▶ _Exercise objective_
Reproduce exactly, and only, the lines of the material below running from the line bearing "easy access to valuable [262, 104]" through the line bearing "Lariyah Perrin (255, 100)". Leave any pictures out.

▶ _Data for this exercise_
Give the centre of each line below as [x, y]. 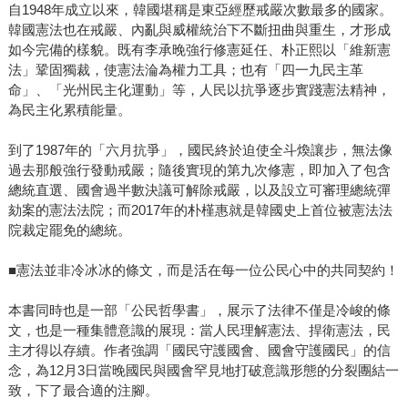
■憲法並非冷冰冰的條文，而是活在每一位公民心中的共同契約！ [203, 270]
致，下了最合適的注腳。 [83, 391]
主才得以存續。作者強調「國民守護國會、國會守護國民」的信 [199, 351]
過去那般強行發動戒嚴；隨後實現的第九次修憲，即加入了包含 [199, 170]
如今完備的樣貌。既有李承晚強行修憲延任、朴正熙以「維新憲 [199, 50]
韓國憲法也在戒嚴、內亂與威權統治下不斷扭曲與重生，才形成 [199, 30]
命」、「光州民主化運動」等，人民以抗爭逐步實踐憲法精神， [199, 90]
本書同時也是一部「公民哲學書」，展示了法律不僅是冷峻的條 [199, 311]
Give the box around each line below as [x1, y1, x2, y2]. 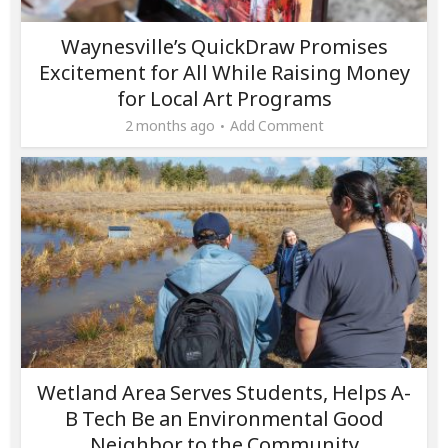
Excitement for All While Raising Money [38, 58, 410, 86]
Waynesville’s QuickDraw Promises [60, 32, 388, 60]
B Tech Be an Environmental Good [64, 404, 384, 432]
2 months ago [124, 115, 215, 135]
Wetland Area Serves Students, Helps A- [37, 378, 411, 406]
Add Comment [229, 115, 324, 135]
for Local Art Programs [116, 84, 332, 112]
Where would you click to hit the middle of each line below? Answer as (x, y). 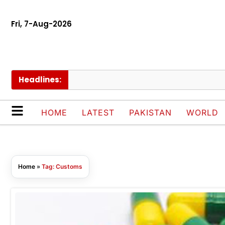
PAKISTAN (150, 113)
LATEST (98, 113)
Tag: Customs (62, 167)
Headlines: (40, 80)
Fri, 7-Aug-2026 (41, 24)
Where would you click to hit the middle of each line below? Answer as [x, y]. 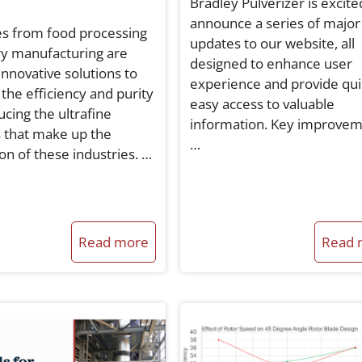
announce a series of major [275, 23]
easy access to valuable [262, 104]
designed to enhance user [271, 64]
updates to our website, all [272, 44]
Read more [113, 242]
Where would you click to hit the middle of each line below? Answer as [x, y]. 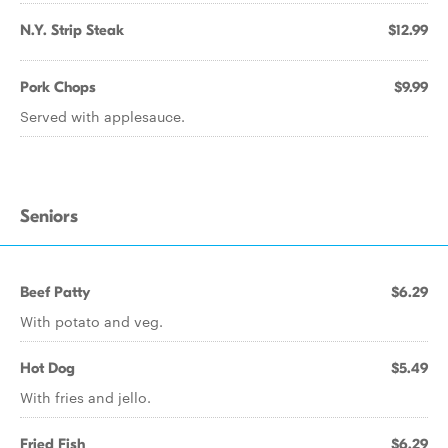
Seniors [49, 216]
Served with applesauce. [102, 116]
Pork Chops [58, 87]
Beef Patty [55, 292]
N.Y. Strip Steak [72, 30]
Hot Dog [47, 368]
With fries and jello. [85, 397]
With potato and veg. [91, 321]
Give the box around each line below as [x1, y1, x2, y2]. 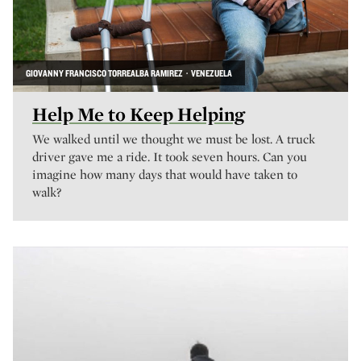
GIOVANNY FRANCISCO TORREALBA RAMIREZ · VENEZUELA [26, 67, 232, 79]
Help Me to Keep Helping [32, 102, 244, 126]
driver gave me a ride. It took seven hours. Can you [32, 149, 307, 164]
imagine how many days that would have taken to [32, 167, 297, 182]
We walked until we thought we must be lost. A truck [32, 131, 315, 147]
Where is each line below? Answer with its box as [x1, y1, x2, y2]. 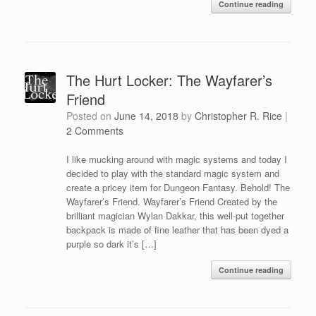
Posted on [72, 108, 114, 123]
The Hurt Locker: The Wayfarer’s [66, 69, 272, 90]
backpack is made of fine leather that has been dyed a [66, 222, 288, 236]
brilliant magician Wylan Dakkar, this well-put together [66, 208, 284, 222]
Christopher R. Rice [194, 108, 282, 123]
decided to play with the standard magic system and [66, 166, 279, 180]
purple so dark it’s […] [66, 236, 157, 250]
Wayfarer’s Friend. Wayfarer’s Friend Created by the [66, 194, 277, 208]
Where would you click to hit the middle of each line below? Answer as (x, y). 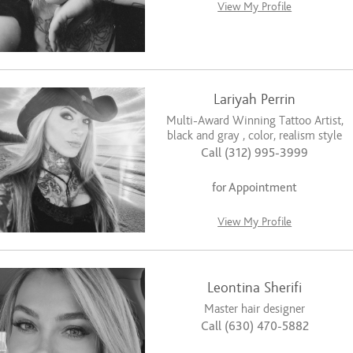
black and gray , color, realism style (255, 136)
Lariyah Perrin (255, 100)
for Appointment (255, 188)
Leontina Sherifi (255, 288)
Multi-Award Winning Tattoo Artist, (255, 121)
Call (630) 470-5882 (255, 327)
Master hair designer (255, 309)
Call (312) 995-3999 (255, 153)
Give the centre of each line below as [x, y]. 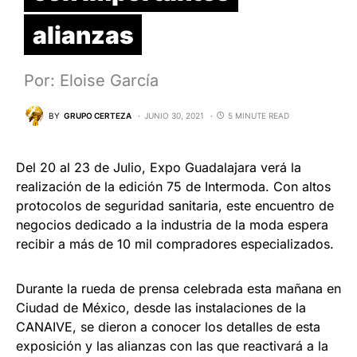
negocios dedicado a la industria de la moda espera [172, 225]
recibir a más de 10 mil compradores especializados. [175, 244]
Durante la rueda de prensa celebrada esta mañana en [178, 289]
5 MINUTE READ [259, 115]
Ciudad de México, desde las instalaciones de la [161, 308]
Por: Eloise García [91, 81]
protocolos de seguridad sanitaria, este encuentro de [175, 206]
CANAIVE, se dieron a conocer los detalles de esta [168, 327]
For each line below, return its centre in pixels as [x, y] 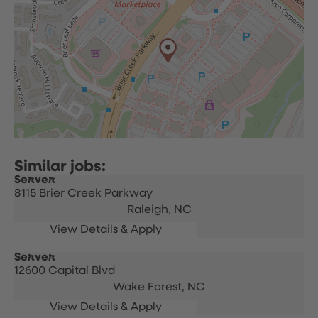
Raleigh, [150, 210]
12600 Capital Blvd [65, 271]
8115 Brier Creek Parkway [83, 194]
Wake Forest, [150, 287]

▶ _Result_
easy access to valuable [262, 104]
designed to enhance user [271, 64]
updates to our website, all [272, 44]
Read more [113, 242]
Where would you click to hit the middle of each line below? Answer as [x, y]. 
Seniors [49, 216]
Served with applesauce. [102, 116]
Pork Chops [58, 87]
Beef Patty [55, 292]
N.Y. Strip Steak [72, 30]
Hot Dog [47, 368]
With fries and jello. [85, 397]
With potato and veg. [91, 321]
Give the box around each line below as [x1, y1, x2, y2]. 
GIOVANNY FRANCISCO TORREALBA RAMIREZ · VENEZUELA [26, 67, 232, 79]
Help Me to Keep Helping [32, 102, 244, 126]
driver gave me a ride. It took seven hours. Can you [32, 149, 307, 164]
imagine how many days that would have taken to [32, 167, 297, 182]
We walked until we thought we must be lost. A truck [32, 131, 315, 147]
Where is each line below? Answer with its box as [x1, y1, x2, y2]. 
Posted on [72, 108, 114, 123]
The Hurt Locker: The Wayfarer’s [66, 69, 272, 90]
backpack is made of fine leather that has been dyed a [66, 222, 288, 236]
brilliant magician Wylan Dakkar, this well-put together [66, 208, 284, 222]
Christopher R. Rice [194, 108, 282, 123]
decided to play with the standard magic system and [66, 166, 279, 180]
purple so dark it’s […] [66, 236, 157, 250]
Wayfarer’s Friend. Wayfarer’s Friend Created by the [66, 194, 277, 208]
Where would you click to hit the middle of each line below? Answer as (x, y). 
black and gray , color, realism style (255, 136)
Lariyah Perrin (255, 100)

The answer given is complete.